Minister of Civil Service
- In office 2004–2005
- President: Jacques Chirac
- Prime Minister: Jean-Pierre Raffarin
- Preceded by: Jean-Paul Delevoye
- Succeeded by: Christian Jacob

Personal details
- Born: 12 June 1960 (age 66) Chambéry, France
- Party: UMP
- Alma mater: École normale supérieure Sciences Po, ÉNA

= Renaud Dutreil =

French government official

Renaud Dutreil (born 12 June 1960) is a French government official. He was Lauréat du Concours Général de Philosophie in 1978.

Dutreil served in the highest offices of French government for over fifteen years prior to his joining LVMH. His ministerial appointments included Minister of Small & Medium-Sized Businesses, Commerce, Crafts and Liberal Professions (2005–2007), Minister of the Civil Service and State Reform (2004–2005) and Secretary of State for Small & Medium-Sized Businesses, Commerce, Crafts and Liberal Professions (2002–2004). He was a Member of Parliament from 1994–2008 and of the French Council of State (Supreme Court for Public Law) from 1989 to 1992. He is currently non serving Maître des Requêtes au Conseil d'Etat, where he was admitted in 1989 with rank 1st.

== Education ==
Dutreil is a graduate of the Paris Institute of Political Sciences, École Normale Supérieure and École Nationale d'Administration in Paris.

== Career==
===2002===
In 2002, he was the first President and founder of the Union pour un Mouvement Populaire, which is the currently leading political party in France. As Minister in the French government, he is known for the "Dutreil Acts", which have modernized the French tax system, the distribution system, the professional education system and encouraged a pro-entrepreneurial culture and environment in France

===2003===
A strong advocate of national artisanal and Luxury traditions, Dutreil co-authored among other books Le Geste et La Parole des Métiers d'Art, an important reference work on the subject. In 2003, he created a Government sponsored label, "Entreprise du Patrimoine vivant" (Living Heritage Companies) which has been granted to more than 600 French companies selected for their exceptional know how and heritage.

===2005===
Dutreil argued strongly for 'fonctions régaliennes' in the French administration (army, police, justice and heritage) to be reserved for French citizens (i.e. not open to other European citizens) (speech at the Ecole Normale Supérieure, 2005).

===2008-2009===
He is member of the Advisory Board of L Capital, a Private Equity fund part of LVMH.
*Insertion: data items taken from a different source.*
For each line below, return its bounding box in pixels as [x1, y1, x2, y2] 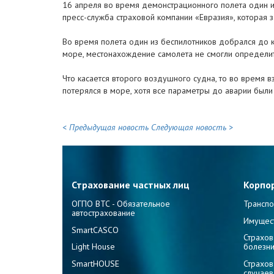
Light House [72, 241, 115, 253]
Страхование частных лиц [72, 179, 190, 191]
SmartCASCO [72, 224, 119, 235]
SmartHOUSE [72, 257, 119, 269]
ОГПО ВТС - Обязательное [72, 198, 170, 209]
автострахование [72, 207, 135, 218]
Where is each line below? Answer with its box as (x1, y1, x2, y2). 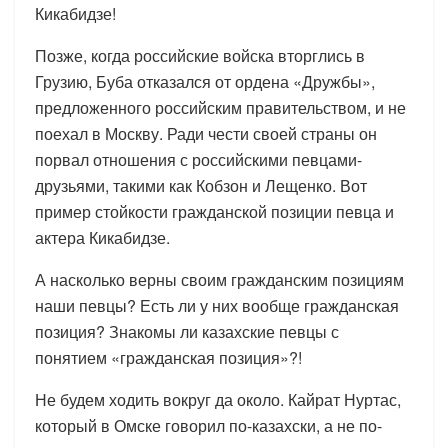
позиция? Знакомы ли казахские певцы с (35, 319, 339, 343)
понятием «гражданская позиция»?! (35, 345, 302, 369)
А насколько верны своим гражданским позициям (35, 267, 404, 291)
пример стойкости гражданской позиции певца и (35, 199, 394, 223)
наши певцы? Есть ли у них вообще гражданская (35, 293, 399, 317)
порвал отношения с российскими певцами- (35, 147, 362, 171)
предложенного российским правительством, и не (35, 95, 406, 119)
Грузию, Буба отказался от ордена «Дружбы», (35, 69, 375, 93)
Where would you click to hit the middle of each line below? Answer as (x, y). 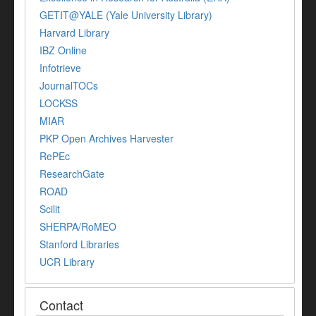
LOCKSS (59, 103)
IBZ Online (63, 50)
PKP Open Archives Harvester (107, 139)
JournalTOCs (69, 86)
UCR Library (67, 262)
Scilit (50, 209)
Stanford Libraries (79, 244)
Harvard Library (74, 33)
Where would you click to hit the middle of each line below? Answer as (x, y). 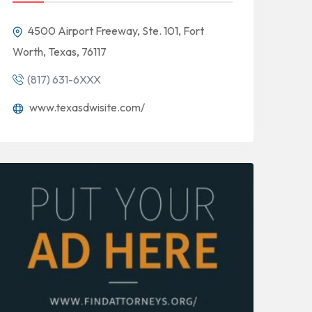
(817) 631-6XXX (64, 79)
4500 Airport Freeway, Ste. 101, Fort (115, 31)
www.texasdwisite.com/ (86, 107)
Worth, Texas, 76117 (60, 52)
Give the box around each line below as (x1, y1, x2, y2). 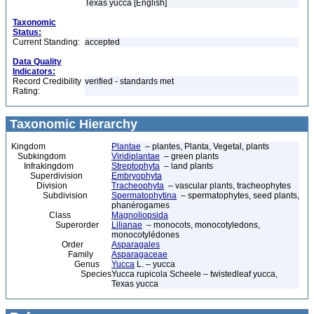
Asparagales (111, 240, 160, 250)
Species (11, 269, 111, 279)
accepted (85, 37, 120, 47)
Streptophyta (111, 161, 160, 171)
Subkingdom (11, 151, 66, 161)
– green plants (160, 151, 219, 161)
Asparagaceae (111, 250, 168, 259)
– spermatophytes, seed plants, (177, 191, 299, 200)
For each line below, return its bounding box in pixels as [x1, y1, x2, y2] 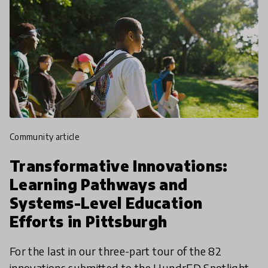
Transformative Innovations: [10, 157, 228, 175]
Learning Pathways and [10, 175, 188, 194]
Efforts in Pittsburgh [10, 212, 167, 231]
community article [14, 132, 80, 142]
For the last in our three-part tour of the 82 [10, 244, 222, 258]
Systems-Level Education [10, 194, 203, 212]
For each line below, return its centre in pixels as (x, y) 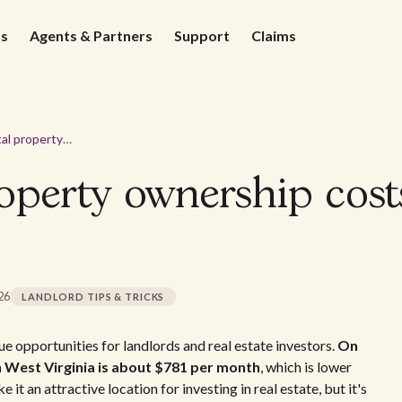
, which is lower (306, 367)
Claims (274, 35)
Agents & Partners (91, 35)
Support (202, 35)
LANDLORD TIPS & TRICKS (93, 297)
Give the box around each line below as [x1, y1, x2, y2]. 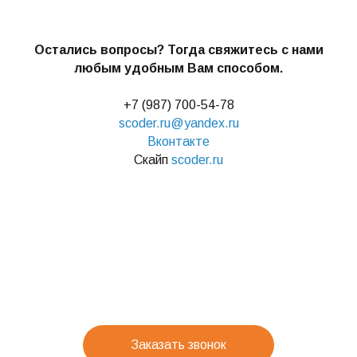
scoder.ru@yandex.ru [118, 116, 239, 130]
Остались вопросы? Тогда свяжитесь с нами [33, 43, 324, 57]
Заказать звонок [131, 338, 226, 351]
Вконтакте [147, 135, 210, 148]
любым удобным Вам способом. [74, 61, 283, 75]
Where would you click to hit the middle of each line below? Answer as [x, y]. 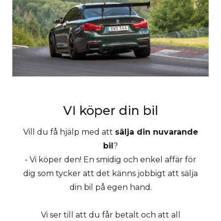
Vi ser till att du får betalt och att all [110, 215]
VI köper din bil [110, 110]
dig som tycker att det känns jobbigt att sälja [110, 173]
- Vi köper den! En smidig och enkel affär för [110, 159]
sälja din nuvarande [156, 132]
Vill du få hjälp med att [69, 132]
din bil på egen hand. [110, 187]
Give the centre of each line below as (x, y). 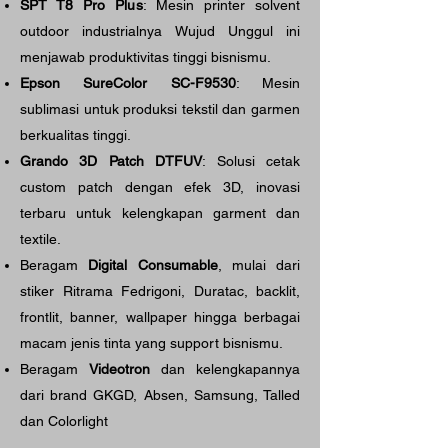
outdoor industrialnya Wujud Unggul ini (160, 31)
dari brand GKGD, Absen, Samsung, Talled (160, 395)
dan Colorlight (64, 421)
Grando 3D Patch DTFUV (111, 161)
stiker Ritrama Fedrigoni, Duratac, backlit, (160, 291)
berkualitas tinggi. (75, 135)
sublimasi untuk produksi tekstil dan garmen (160, 109)
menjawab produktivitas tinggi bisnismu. (145, 57)
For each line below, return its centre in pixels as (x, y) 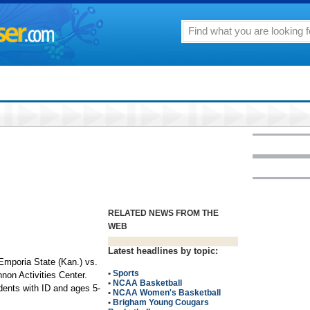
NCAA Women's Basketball (167, 293)
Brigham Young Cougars (161, 302)
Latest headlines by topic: (163, 251)
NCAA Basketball (147, 283)
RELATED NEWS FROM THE (163, 213)
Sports (126, 273)
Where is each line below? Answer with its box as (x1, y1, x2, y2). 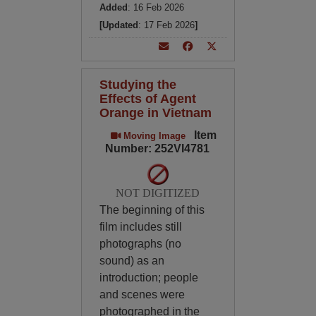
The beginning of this (99, 204, 205, 216)
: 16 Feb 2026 (127, 2, 184, 13)
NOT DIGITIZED (116, 187, 200, 199)
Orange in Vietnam (99, 105, 212, 120)
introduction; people (99, 272, 198, 284)
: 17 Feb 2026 (138, 20, 195, 30)
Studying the (99, 77, 176, 92)
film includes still (99, 221, 182, 233)
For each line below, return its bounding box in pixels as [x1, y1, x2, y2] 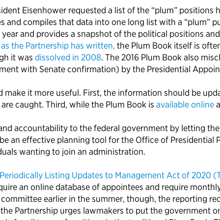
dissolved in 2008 [35, 52, 101, 63]
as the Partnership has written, [1, 40, 117, 51]
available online [156, 99, 214, 110]

He has developed an expertise in Brand development and management and initiated, during the crisis in 2008 and 2009, a strategic focus of the brands on the values of Artisanship, heritage and narrative communication, exclusive store experience and controlled distribution, which are now the core of the Luxury marketing and distribution strategies. He has also developed a strong network in Asia (China and India) and Brazil. As a "multi cultural" leader, familiar with distribution and marketing in the emerging markets as well as in Europe and the US, Dutreil believes growth in consumer goods will more and more come from the "globalization of exception", implying a double focus on brand identity as well as global distribution, executed by multinational management teams.
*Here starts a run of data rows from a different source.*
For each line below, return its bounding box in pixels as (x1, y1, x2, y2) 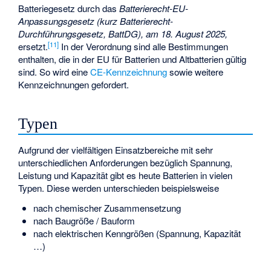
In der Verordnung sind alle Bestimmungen (59, 40, 229, 53)
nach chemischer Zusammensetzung (33, 201, 181, 214)
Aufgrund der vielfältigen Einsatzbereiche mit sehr (18, 143, 214, 156)
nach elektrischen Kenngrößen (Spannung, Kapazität (33, 226, 241, 240)
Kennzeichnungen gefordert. (18, 78, 129, 91)
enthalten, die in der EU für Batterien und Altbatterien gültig (18, 53, 247, 66)
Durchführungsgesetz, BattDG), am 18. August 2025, (18, 27, 228, 41)
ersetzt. (18, 40, 48, 53)
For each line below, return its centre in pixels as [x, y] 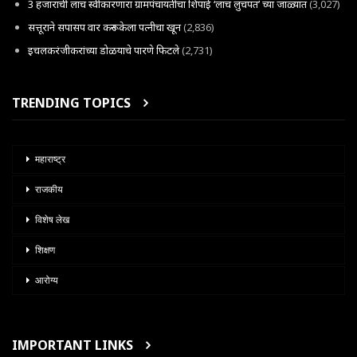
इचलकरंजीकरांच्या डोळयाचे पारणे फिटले [104, 50]
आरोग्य [47, 281]
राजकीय [49, 190]
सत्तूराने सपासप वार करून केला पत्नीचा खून [104, 27]
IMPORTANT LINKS [73, 345]
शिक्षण [45, 251]
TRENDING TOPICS [71, 102]
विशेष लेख [52, 220]
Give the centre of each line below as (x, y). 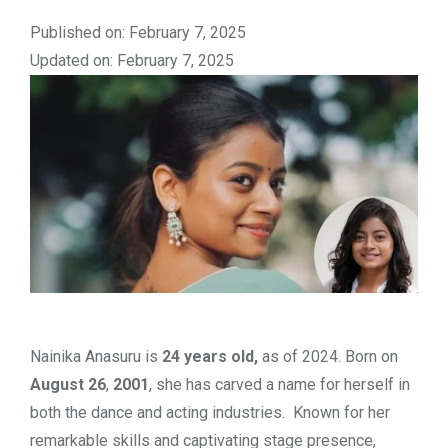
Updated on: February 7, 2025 (132, 60)
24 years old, (212, 356)
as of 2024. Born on (330, 356)
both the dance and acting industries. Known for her (210, 412)
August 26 (68, 384)
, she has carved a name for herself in (279, 384)
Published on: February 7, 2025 (138, 32)
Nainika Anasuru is (96, 356)
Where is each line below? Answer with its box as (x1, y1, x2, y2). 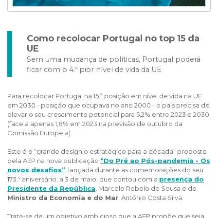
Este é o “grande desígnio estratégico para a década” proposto (7, 147, 207, 155)
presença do (159, 175, 204, 183)
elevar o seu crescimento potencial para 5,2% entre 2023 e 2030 (7, 110, 209, 118)
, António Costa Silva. (118, 194, 183, 201)
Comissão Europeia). (7, 129, 73, 137)
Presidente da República (7, 184, 95, 192)
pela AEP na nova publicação (7, 157, 100, 164)
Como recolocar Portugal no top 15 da (27, 33, 200, 44)
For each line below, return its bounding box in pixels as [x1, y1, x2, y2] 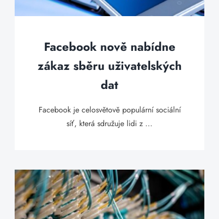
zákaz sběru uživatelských [37, 57, 182, 74]
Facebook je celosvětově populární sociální [38, 104, 181, 115]
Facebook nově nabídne [44, 38, 175, 55]
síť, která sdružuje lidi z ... [66, 118, 153, 129]
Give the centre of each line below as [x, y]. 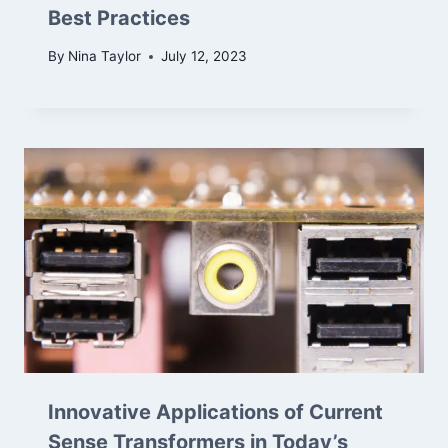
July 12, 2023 [204, 56]
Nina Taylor [105, 56]
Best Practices [119, 17]
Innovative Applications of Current [215, 412]

Dutreil is a Trustee of Museum of Arts and Design, New York City; Member of the Board of New School and of Parsons School of Design; Member of the Board of Maison Française Columbia University; Member of Partnership for New York; he is the Chairman of Friends of Institut des Hautes Etudes Scientifiques, a French institute supporting advanced research in mathematics and theoretical physics.

Dutreil is Knight of the Legion of Honour.